SurferM, In the October edition of CDMAWorld, Issue2, published by Mobile Communications International, there are some interesting articles and advertisements. Metawave has an ad for capacity improvements using their SpotLight 2000 antenna system. This is the two stick bathtub system with some silicon glued to them so they bob up and down at the right speed to direct the waves just so. [I think that's how it works].

Capacity and IP is the big topic. With HDR and cdma2000 coming on stream in the next year or three, with Microsoft joining in [they did NOT like the idea of Qualcomm becoming the size of MSFT/IBM/Intel combined], there are problems which arise.

Smartaleck antennae help. So do more sectors and circuits and all that stuff. But the bursty nature of IP and clicking on dirty great images which might even be moving, which takes serious bandwidth, causes large hiccoughs [hiccups]. Voice can't take delay. Data can take a bit [unless the person or application is time sensitive and needs non-stop bits coming down the pipe].

So they have a big article on how they are going to avoid overload during peak burstiness and how are they going to bill people. They are struggling with the concept but it seems they are heading towards charging dumb consumers by the minute because we can't figure out what an IP packet is and we are used to being charged by the minute.

But clever people who work in companies know what a packet is so they'll be billed by the megabit.

Craig Farrill has said they'll be megabit charging for 3G [and presumably HDR].

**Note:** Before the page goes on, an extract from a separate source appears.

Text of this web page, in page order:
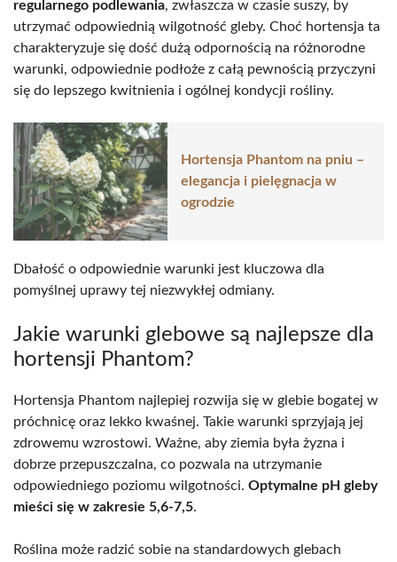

Engineer says we can't have variable pricing, but we already have it with peak and off-peak pricing, so it's a question of how finely tuned that can be. I remain a fan of instantaneous pricing so that people don't fire up their burstiness just when Babe is flat out with really important and high-priced megabits, be they voice or WWeb pictures.

It seems that this is becoming the major story in the data/voice world where systems running at capacity make a lot of money and those at 25% capacity get bought by the better companies.

Nokia is advertizing their 5100, "Making CDMA Simple". They have a NaviKey AND GET THIS..."Xpress-on color covers that snap on for a quick change of color". Gee, that's starting to look like a weak selling point. Tero, you better tell Nokia to do better than change colour if they want to be big in CDMA. Working ASICs, and voice quality would be the best place to start.